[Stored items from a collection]
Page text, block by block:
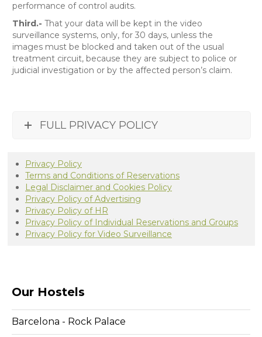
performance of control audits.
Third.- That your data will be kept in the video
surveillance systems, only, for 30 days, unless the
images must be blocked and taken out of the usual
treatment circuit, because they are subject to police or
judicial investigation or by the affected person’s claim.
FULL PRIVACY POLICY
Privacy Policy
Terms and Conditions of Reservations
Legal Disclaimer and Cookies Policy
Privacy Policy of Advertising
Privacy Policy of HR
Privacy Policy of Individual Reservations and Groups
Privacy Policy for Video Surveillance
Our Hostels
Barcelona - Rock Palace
---
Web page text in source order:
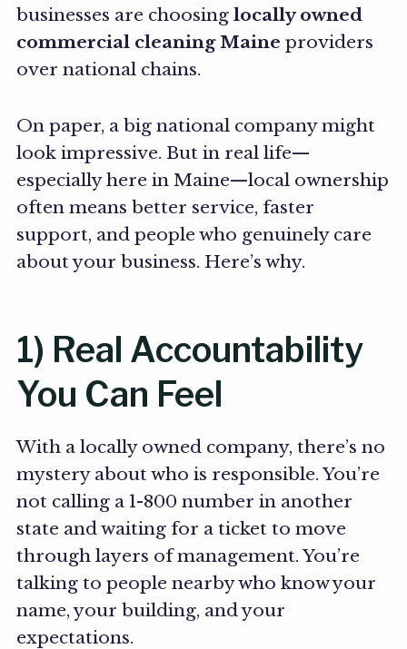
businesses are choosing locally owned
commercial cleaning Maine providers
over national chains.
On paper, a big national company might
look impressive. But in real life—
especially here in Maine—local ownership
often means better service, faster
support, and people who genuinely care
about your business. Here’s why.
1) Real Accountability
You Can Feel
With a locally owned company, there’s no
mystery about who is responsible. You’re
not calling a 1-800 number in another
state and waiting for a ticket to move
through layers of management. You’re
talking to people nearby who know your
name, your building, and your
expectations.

▶ _YOUR GOAL_:
Print nothing but the lines above starting with the line that contains "Page text, block" and going on through the line that contains "judicial investigation or". Leave out the pictures.

▶ _TASK RESPONSE_:
Page text, block by block:
performance of control audits.
Third.- That your data will be kept in the video
surveillance systems, only, for 30 days, unless the
images must be blocked and taken out of the usual
treatment circuit, because they are subject to police or
judicial investigation or by the affected person’s claim.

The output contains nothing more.